Stock exchanges – During the early trade on Wednesday, the equity benchmark Sensex surged over 200 points tracking gains in index-heavyweights Reliance Industries, HDFC, and ITC amid positive cues from global markets.
The 30-share index was trading 0.59 per cent or 205.60 points higher to 35,121.40 points, while the NSE Nifty increased by 0.50 per cent or 51.90 points to jump at 10,354 points.
The top gainer in the Sensex pack was ITC, surging around 2 per cent. The Sensex gainer list also included Axis Bank, HDFC, IndusInd Bank, followed by Bajaj Finance, SBI and Reliance Industries.
However, NTPC, Kotak Bank, L&T, ONGC, and Nestle India stood among the top laggards.
Stock exchanges In the last session, the BSE closed by 0.13 per cent or 45.72 points down at 34,915.80, while the NSE Nifty slipped down by 0.10 per cent or 10.30 points to close at 10,302.10.
Foreign institutional investors (FII) stood as the net sellers on Tuesday, offloading equities worth Rs 2,000.08 crore, as per the provisional exchange data.
As per the traders, local indices followed some gains in worldwide benchmarks which rallied on positive macroeconomic numbers showing a recovery in the global economy.

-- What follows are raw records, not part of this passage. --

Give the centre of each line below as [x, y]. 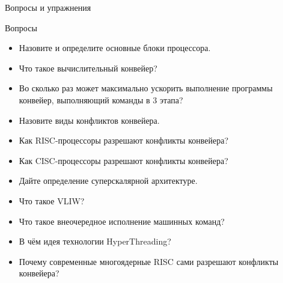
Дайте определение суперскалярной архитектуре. [108, 181]
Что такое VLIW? [52, 200]
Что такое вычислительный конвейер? [88, 68]
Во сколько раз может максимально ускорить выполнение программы [146, 88]
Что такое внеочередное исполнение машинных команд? [122, 221]
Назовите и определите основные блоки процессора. [115, 48]
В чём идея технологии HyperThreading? [95, 241]
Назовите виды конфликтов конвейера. [89, 120]
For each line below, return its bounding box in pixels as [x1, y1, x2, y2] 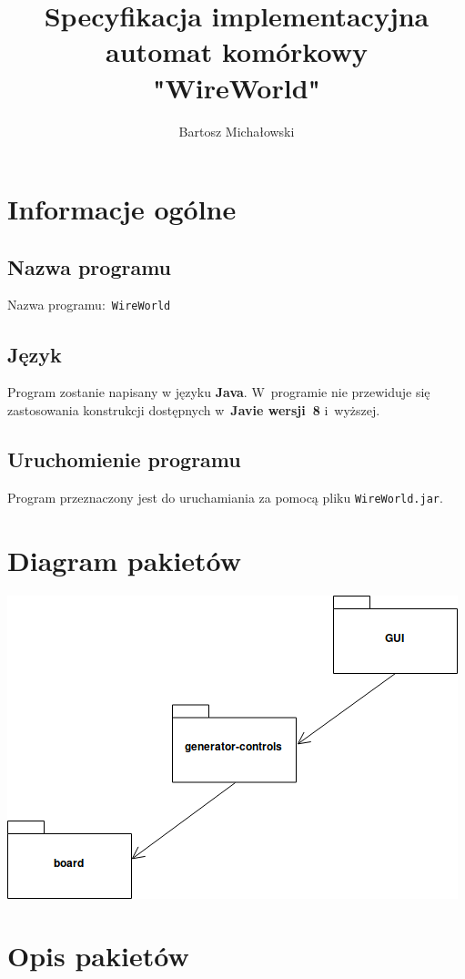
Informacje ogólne [7, 190, 237, 228]
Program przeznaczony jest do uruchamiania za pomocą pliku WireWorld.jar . [7, 487, 443, 506]
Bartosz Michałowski [178, 121, 295, 140]
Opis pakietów [7, 937, 189, 974]
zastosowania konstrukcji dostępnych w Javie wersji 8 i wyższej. [7, 400, 380, 419]
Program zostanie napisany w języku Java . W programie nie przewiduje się [7, 382, 430, 402]
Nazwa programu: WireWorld [7, 295, 171, 314]
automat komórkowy [106, 33, 368, 70]
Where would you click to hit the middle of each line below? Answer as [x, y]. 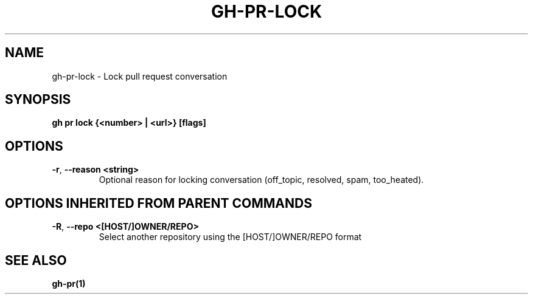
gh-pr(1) [69, 283]
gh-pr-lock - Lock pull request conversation [140, 76]
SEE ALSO [36, 260]
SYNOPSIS [38, 100]
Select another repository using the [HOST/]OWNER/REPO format [230, 237]
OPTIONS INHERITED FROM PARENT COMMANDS [159, 203]
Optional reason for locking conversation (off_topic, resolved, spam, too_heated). [261, 180]
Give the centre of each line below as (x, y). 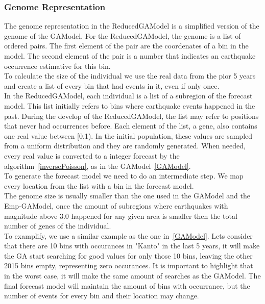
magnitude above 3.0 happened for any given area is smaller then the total (121, 216)
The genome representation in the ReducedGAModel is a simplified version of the (132, 26)
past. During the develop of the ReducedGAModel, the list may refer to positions (131, 116)
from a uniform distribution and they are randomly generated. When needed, (125, 146)
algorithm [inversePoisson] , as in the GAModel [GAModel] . (98, 166)
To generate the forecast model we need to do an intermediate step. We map (124, 176)
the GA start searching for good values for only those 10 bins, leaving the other (128, 255)
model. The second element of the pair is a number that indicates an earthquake (130, 56)
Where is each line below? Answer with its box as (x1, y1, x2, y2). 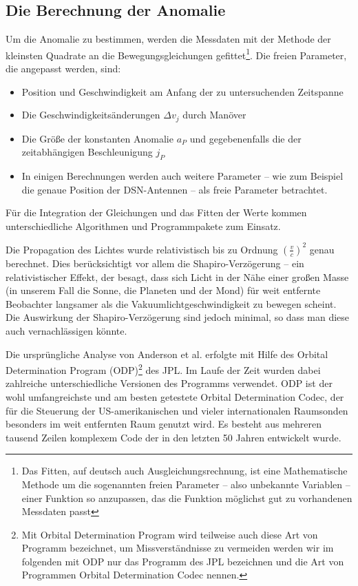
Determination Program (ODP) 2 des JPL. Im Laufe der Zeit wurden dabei (6, 361, 321, 377)
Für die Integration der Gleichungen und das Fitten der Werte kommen (6, 205, 307, 220)
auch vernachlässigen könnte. (6, 323, 127, 337)
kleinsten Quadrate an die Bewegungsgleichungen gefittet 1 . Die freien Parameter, (6, 45, 347, 62)
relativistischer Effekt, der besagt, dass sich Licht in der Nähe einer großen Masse (6, 269, 349, 284)
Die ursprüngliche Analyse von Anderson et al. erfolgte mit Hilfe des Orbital (6, 346, 328, 361)
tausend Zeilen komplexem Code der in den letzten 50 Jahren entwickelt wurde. (6, 430, 341, 444)
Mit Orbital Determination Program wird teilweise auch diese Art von (21, 527, 318, 541)
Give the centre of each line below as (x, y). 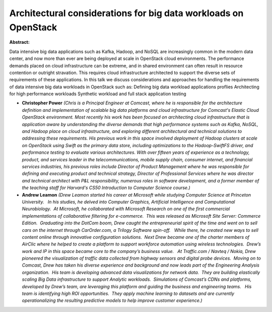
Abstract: (19, 42)
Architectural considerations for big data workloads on (126, 13)
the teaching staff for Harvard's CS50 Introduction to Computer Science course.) (106, 188)
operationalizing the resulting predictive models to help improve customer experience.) (112, 300)
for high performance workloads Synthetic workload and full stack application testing (98, 94)
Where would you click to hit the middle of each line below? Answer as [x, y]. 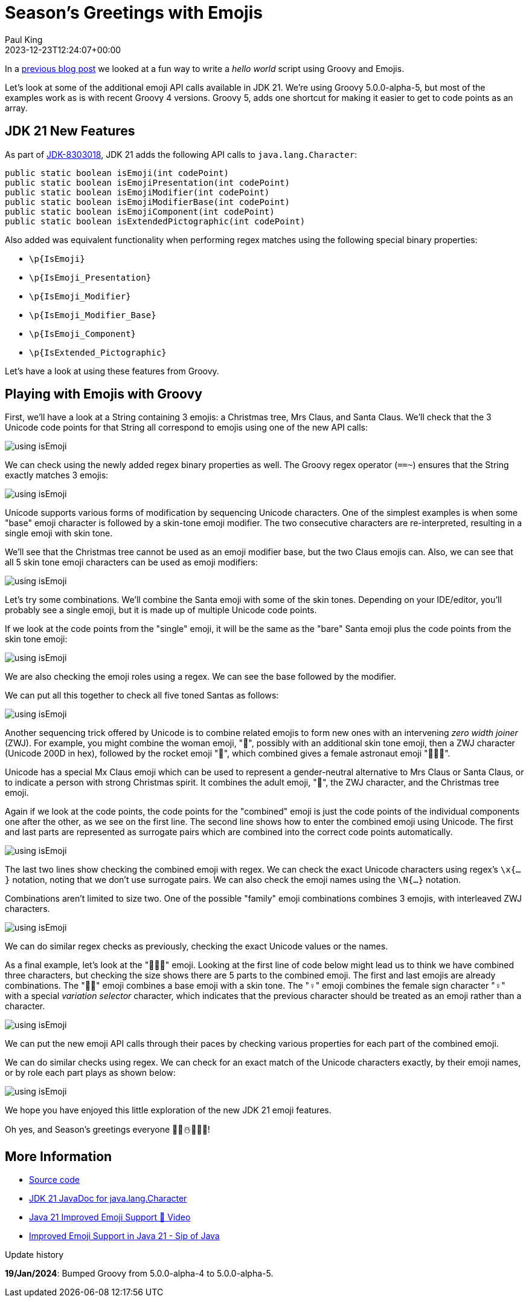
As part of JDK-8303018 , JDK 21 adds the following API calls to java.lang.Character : [181, 154]
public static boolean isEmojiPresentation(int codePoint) [148, 182]
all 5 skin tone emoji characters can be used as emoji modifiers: [131, 562]
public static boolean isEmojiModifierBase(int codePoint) [148, 202]
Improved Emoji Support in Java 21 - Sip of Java [124, 1236]
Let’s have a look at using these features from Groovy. [112, 371]
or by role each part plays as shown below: [90, 1073]
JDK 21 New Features [70, 131]
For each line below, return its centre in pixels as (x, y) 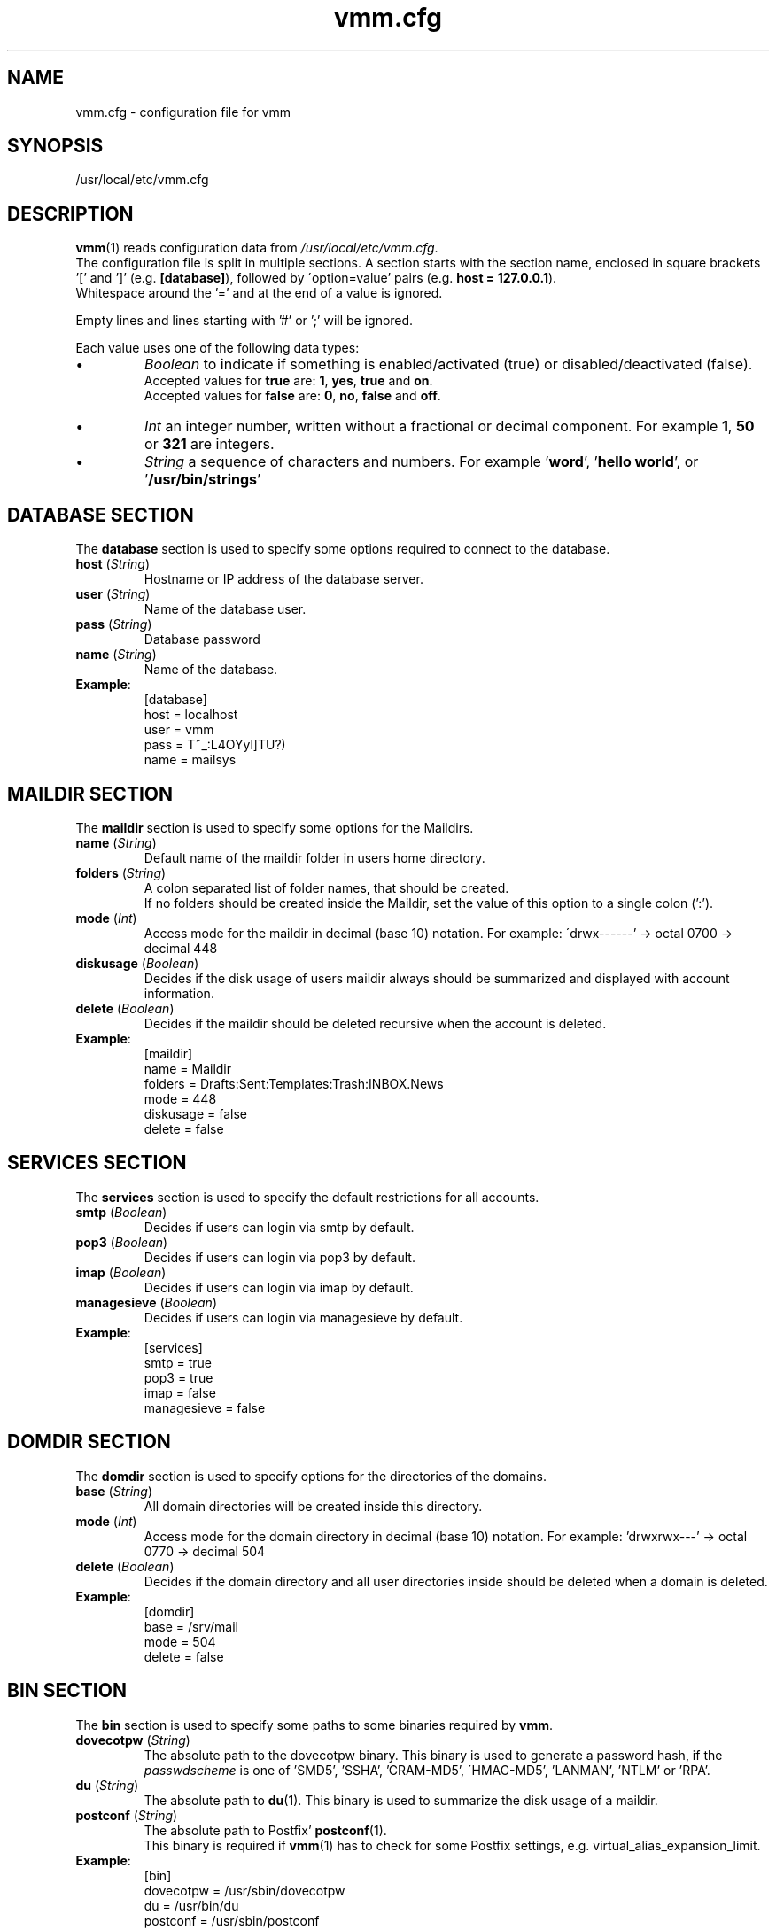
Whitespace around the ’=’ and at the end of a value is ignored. (259, 293)
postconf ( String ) (127, 1815)
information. (179, 993)
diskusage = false (196, 1113)
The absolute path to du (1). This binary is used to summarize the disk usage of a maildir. (401, 1800)
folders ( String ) (121, 872)
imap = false (180, 1392)
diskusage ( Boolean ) (137, 963)
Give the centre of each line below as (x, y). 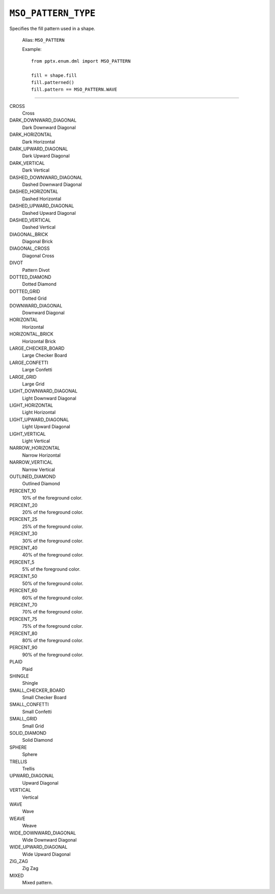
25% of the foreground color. (53, 526)
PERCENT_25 (23, 519)
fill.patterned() (53, 82)
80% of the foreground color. (53, 640)
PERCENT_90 (23, 648)
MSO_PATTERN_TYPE (52, 13)
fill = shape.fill (54, 75)
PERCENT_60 (23, 591)
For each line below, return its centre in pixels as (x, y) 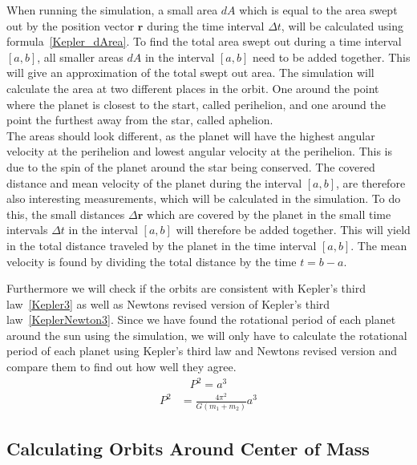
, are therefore (371, 182)
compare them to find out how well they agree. (121, 367)
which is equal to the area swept (318, 10)
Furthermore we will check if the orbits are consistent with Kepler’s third (186, 288)
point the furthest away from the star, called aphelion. (140, 120)
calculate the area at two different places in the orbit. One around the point (193, 88)
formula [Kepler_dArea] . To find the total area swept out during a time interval (204, 41)
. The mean (379, 245)
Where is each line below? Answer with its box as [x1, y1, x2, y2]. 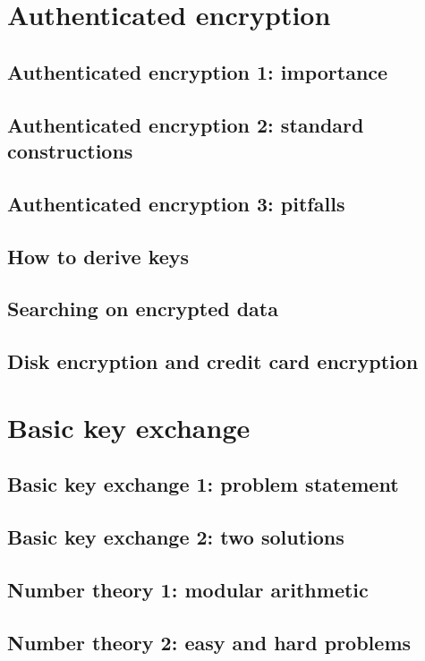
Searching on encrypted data [7, 295, 278, 322]
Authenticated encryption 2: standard [7, 110, 364, 138]
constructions [7, 136, 133, 164]
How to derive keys [7, 242, 190, 270]
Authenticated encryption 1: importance [7, 57, 388, 85]
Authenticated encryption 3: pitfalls [7, 189, 345, 217]
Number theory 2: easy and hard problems [7, 628, 412, 656]
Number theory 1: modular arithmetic [7, 575, 369, 603]
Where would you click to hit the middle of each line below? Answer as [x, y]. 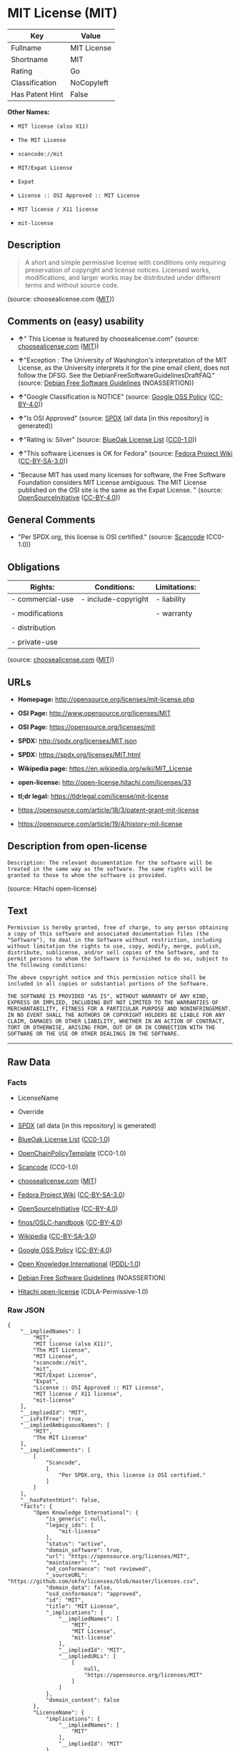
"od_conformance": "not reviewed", [99, 1569]
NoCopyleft [89, 82]
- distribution [33, 628]
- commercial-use [42, 599]
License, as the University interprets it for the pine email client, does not [124, 367]
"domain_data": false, [79, 1587]
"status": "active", [76, 1544]
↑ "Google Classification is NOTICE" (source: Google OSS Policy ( [114, 396]
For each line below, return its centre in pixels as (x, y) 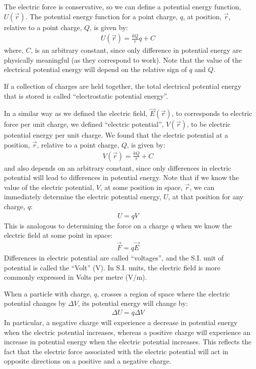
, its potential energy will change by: (133, 303)
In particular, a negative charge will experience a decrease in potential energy (121, 322)
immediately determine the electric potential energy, (83, 197)
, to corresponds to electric (212, 113)
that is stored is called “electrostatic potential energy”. (86, 95)
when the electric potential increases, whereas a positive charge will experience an (127, 332)
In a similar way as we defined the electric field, (76, 113)
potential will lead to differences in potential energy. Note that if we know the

Traders further said auto sales data will also be closely observed by the participants to access the pace of recovery in the local economy.
Bourses in Hong Kong, Shanghai, and Seoul were trading with visible gains, while those in Tokyo were marking red.
Meanwhile, Stock exchanges on Wall Street rallied over 1 per cent in overnight session on positive macroeconomic data.
International oil benchmark Brent crude futures increased by 1.14 per cent and stood at USD 41.74 per barrel.
At the same time India recorded an increase of USD 0.6 billion or 0.1 per cent of GDP for the January-March quarter compared with a deficit of USD 4.6 billion or 0.7 per cent of GDP during the same period last, the Reserve Bank said on Tuesday.
Meanwhile, the fiscal deficit during the first two months of the current year increased by 58.6 per cent to Rs 4.66 lakh crore, indicating poor tax collection due to the coronavirus outbreak followed by the stringent lockdowns.